GIVEN ENTRIES:
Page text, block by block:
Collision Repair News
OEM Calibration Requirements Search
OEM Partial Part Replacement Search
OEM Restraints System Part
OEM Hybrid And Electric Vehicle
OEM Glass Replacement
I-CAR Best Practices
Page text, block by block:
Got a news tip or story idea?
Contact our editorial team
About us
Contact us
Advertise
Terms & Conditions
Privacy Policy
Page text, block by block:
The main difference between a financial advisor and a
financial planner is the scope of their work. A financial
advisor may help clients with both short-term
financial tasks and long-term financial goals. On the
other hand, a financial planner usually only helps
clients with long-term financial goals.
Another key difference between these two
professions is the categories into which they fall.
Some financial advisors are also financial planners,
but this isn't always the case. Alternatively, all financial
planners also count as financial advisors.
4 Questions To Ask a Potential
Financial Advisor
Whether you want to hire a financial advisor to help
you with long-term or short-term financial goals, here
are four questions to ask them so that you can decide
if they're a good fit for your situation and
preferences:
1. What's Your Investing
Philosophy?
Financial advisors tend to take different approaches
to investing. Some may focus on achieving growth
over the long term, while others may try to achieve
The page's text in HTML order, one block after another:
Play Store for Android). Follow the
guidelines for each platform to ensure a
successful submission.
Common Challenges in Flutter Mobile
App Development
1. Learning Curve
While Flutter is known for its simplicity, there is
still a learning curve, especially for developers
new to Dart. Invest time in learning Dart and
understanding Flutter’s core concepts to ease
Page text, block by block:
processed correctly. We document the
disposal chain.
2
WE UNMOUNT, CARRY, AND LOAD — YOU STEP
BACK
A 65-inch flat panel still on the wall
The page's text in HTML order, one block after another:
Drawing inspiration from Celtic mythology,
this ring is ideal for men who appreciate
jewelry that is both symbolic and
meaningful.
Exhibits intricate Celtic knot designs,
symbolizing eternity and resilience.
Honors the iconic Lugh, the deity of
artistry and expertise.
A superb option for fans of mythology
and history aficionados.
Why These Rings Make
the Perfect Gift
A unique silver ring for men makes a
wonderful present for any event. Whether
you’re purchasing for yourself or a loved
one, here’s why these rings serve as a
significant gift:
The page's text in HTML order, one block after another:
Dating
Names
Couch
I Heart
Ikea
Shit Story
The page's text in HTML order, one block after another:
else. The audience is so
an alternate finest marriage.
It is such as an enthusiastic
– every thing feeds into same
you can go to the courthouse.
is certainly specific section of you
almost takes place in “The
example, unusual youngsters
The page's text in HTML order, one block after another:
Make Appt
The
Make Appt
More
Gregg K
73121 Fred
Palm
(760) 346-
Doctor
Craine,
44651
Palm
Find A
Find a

ABOUT THIS TASK:
In full and without changes, give the data above once more.

FINAL ANSWER:
Page text, block by block:
Collision Repair News
OEM Calibration Requirements Search
OEM Partial Part Replacement Search
OEM Restraints System Part
OEM Hybrid And Electric Vehicle
OEM Glass Replacement
I-CAR Best Practices
Page text, block by block:
Got a news tip or story idea?
Contact our editorial team
About us
Contact us
Advertise
Terms & Conditions
Privacy Policy
Page text, block by block:
The main difference between a financial advisor and a
financial planner is the scope of their work. A financial
advisor may help clients with both short-term
financial tasks and long-term financial goals. On the
other hand, a financial planner usually only helps
clients with long-term financial goals.
Another key difference between these two
professions is the categories into which they fall.
Some financial advisors are also financial planners,
but this isn't always the case. Alternatively, all financial
planners also count as financial advisors.
4 Questions To Ask a Potential
Financial Advisor
Whether you want to hire a financial advisor to help
you with long-term or short-term financial goals, here
are four questions to ask them so that you can decide
if they're a good fit for your situation and
preferences:
1. What's Your Investing
Philosophy?
Financial advisors tend to take different approaches
to investing. Some may focus on achieving growth
over the long term, while others may try to achieve
The page's text in HTML order, one block after another:
Play Store for Android). Follow the
guidelines for each platform to ensure a
successful submission.
Common Challenges in Flutter Mobile
App Development
1. Learning Curve
While Flutter is known for its simplicity, there is
still a learning curve, especially for developers
new to Dart. Invest time in learning Dart and
understanding Flutter’s core concepts to ease
Page text, block by block:
processed correctly. We document the
disposal chain.
2
WE UNMOUNT, CARRY, AND LOAD — YOU STEP
BACK
A 65-inch flat panel still on the wall
The page's text in HTML order, one block after another:
Drawing inspiration from Celtic mythology,
this ring is ideal for men who appreciate
jewelry that is both symbolic and
meaningful.
Exhibits intricate Celtic knot designs,
symbolizing eternity and resilience.
Honors the iconic Lugh, the deity of
artistry and expertise.
A superb option for fans of mythology
and history aficionados.
Why These Rings Make
the Perfect Gift
A unique silver ring for men makes a
wonderful present for any event. Whether
you’re purchasing for yourself or a loved
one, here’s why these rings serve as a
significant gift:
The page's text in HTML order, one block after another:
Dating
Names
Couch
I Heart
Ikea
Shit Story
The page's text in HTML order, one block after another:
else. The audience is so
an alternate finest marriage.
It is such as an enthusiastic
– every thing feeds into same
you can go to the courthouse.
is certainly specific section of you
almost takes place in “The
example, unusual youngsters
The page's text in HTML order, one block after another:
Make Appt
The
Make Appt
More
Gregg K
73121 Fred
Palm
(760) 346-
Doctor
Craine,
44651
Palm
Find A
Find a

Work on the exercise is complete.